NASA's next-generation Nancy Roman Space Telescope aces crucial 'spin test'

NASA recently put a crucial part of the Roman Space Telescope — the Outer Barrel Assembly — through a rigorous "spin test" designed to evaluate its resilience against the intense gravitational forces it will encounter during launch. This test, a standard procedure in aerospace engineering, typically takes place inside a massive centrifuge that mimics the elevated gravity conditions of a space mission.

There is much anticipation around this next-generation telescope, which was named after Nancy Grace Roman, NASA's first chief astronomer and "mother of the Hubble Space Telescope." It will have a field of view 100 times larger than Hubble's. The telescope, referred to in short as Roman, will work alongside other space-based observatories in order to directly observe exoplanets and planet-forming disks — which are currently observed indirectly.

It will also be used to complete a statistical census of planetary systems in our galaxy, and settle essential questions in the areas of dark energy and infrared astrophysics. "Roman's much larger field of view will reveal many such objects that were previously unknown" said Julie McEnery, Roman's senior project scientist at Goddard in a NASA statement from 2023. "And since we've never had an observatory like this scanning the cosmos before, we could even find entirely new classes of objects and events." 

The Outer Barrel Assembly is designed to protect the telescope and provide a structural support for other components. "It's designed a bit like a house on stilts," said Jay Parker, product design lead for the assembly at Goddard, in a statement.

The "house" consists of a shell and connecting ring that will encase the telescope, shielding it from stray light while housing devices designed to maintain a consistent temperature. This temperature regulation is crucial because the materials used in the telescope's construction expand and contract with temperature fluctuations. 

The "house" consists of a shell and connecting ring that encases the telescope, shielding it from stray light and housing devices designed to maintain a consistent temperature. This temperature regulation is crucial because the materials used in the telescope's construction expand and contract with temperature fluctuations. If the temperature changes, it can lead to misalignment of the mirrors, negatively affecting the telescope's ability to capture clear and accurate images of distant celestial objects. By ensuring a stable temperature, the telescope can maintain the integrity of its mirrors and enhance its overall performance.

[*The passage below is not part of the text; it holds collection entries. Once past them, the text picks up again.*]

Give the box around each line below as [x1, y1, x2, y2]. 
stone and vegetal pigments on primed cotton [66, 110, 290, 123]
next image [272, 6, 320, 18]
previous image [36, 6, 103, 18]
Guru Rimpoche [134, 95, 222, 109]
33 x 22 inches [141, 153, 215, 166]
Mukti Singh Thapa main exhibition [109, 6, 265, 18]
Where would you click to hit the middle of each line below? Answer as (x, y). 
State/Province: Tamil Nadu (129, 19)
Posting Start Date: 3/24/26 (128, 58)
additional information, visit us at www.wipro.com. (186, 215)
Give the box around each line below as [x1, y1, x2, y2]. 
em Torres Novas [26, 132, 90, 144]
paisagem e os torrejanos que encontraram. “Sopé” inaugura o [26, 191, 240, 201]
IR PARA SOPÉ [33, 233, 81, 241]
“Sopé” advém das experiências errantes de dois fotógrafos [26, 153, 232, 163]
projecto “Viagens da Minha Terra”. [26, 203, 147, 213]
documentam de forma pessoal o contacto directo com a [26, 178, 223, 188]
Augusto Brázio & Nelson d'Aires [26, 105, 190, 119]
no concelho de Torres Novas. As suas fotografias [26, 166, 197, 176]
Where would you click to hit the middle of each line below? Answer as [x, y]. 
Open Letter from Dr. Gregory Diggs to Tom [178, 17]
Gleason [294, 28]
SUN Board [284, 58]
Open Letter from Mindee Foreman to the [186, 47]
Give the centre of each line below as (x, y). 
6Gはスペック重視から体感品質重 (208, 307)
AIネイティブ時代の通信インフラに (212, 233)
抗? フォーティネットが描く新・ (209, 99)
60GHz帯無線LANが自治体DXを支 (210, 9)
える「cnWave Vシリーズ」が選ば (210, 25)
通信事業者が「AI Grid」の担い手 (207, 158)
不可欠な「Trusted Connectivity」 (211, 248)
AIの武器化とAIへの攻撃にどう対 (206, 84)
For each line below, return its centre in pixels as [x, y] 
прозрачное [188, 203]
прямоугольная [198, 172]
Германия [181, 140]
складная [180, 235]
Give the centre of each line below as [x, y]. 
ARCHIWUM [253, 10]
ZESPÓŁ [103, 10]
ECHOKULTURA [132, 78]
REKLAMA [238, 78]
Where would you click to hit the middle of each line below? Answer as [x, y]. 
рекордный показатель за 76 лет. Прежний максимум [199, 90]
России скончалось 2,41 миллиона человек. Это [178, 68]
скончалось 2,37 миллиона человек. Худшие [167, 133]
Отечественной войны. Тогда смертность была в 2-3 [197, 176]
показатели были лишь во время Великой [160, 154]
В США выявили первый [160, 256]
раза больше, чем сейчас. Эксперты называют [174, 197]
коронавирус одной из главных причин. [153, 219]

To achieve this stability, NASA scientists constructed the structure from a composite material made of two types of carbon fibers mixed with reinforced plastic, secured with titanium fittings. This choice of materials is stiff enough to eliminate the risk of warping while being lightweight enough to minimize the burden during launch. Additionally, the housing's inner structure features a honeycomb design, which provides a strong, stabilizing framework while reducing both material use and overall weight.

The house sits on a set of "stilts", which will surround the Roman Telescope's Wide Field Instrument and Coronagraph Instrument. It will also act as a scaffold, allowing the Outer Barrel Assembly to connect to the spacecraft that will carry the telescope into orbit. The entire structure is 17 feet (5 meters) tall and roughly 13.5 feet (4 meters) wide. 

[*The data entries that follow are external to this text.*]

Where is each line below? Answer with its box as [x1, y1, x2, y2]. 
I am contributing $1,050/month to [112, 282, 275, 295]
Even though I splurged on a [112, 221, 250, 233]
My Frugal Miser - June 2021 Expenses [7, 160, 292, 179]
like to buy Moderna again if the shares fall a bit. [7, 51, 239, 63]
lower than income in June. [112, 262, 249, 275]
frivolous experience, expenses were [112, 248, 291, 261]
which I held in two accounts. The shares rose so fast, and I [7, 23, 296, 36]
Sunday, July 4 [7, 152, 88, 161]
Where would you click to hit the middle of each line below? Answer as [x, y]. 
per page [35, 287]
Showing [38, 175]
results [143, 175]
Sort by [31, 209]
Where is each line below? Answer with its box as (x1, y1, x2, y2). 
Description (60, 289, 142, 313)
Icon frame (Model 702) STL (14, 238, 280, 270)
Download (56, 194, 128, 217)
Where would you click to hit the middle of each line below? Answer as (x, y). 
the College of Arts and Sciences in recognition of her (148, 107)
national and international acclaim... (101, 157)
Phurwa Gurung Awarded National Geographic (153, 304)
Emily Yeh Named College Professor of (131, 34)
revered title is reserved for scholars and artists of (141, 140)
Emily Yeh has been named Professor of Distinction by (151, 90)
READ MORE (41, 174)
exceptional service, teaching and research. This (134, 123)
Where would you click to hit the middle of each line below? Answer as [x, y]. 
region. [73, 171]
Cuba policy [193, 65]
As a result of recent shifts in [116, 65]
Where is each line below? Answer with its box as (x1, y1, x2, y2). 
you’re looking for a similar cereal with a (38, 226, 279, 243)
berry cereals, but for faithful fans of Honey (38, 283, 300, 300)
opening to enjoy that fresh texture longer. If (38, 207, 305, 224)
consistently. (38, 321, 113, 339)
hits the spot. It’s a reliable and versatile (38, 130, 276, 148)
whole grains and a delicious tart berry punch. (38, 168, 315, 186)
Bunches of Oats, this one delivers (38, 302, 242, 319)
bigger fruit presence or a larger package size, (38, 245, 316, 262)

"We couldn't test the entire Outer Barrel Assembly in the centrifuge in one piece because it's too large to fit in the room," said Parker. "So we tested the 'house' and 'stilts' separately."

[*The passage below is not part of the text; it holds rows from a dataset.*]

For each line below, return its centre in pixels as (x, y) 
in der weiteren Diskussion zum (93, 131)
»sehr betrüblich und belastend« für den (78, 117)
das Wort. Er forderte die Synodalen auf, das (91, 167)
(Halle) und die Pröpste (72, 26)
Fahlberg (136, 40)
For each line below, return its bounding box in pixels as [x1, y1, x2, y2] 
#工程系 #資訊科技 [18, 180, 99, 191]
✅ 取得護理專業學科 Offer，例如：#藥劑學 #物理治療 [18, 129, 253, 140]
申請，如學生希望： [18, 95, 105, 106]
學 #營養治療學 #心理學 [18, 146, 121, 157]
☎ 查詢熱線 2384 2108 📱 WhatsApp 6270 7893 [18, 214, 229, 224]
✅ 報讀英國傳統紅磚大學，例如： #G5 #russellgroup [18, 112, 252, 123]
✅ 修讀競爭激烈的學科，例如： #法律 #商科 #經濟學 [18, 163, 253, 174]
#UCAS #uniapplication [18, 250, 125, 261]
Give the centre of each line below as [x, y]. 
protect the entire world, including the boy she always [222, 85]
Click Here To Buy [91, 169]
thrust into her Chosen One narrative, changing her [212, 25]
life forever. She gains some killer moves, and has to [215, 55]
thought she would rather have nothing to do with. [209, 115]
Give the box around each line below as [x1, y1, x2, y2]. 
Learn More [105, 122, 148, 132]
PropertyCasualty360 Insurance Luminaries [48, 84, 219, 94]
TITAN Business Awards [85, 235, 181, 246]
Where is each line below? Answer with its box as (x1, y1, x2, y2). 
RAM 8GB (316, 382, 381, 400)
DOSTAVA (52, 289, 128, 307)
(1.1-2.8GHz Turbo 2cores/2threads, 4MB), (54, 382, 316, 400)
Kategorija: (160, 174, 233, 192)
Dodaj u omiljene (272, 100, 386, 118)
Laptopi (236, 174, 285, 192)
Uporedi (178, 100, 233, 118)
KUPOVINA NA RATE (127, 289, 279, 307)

The centrifuge itself is enormous, with a 600,000-pound (272,000-kilogram) steel arm that extends from a giant rotating bearing and stretches across the test chamber located at NASA's Goddard Space Flight Center in Greenbelt, Maryland. When objects or even astronauts are spun at the end of its arm, the centrifuge simulates an increased, artificial feeling of gravity. 

For astronauts, this is typically around one to two times the force of Earth's gravity, measured in Gs (a force per unit mass). But for equipment, like telescopes, being carried into space, this can climb to between 6-7 Gs due to vibrations in the cargo bay.

To achieve the necessary 7Gs, sections of the Outer Barrel Assembly were spun within the centrifuge up to 18.4 rotations per minute. After successful testing, NASA scientists say they will now be putting it back together and integrating it with Roman's solar panels and Deployable Aperture Cover at the end of this year.

The fully assembled components will then be put through thermal vacuum testing next year to ensure they can withstand the harsh environment of space, as well as vibrations testing to ensure they can hold up during launch. After this, they will be integrated into the rest of the observatory, which is set to launch in May 2027. 

Scientists are already excited about what the telescope might uncover. "This Roman survey will provide a treasure trove of data for astronomers to comb through, enabling more open-ended cosmic exploration than is typically possible," McEnery said. "We may serendipitously discover entirely new things we don't yet know to look for."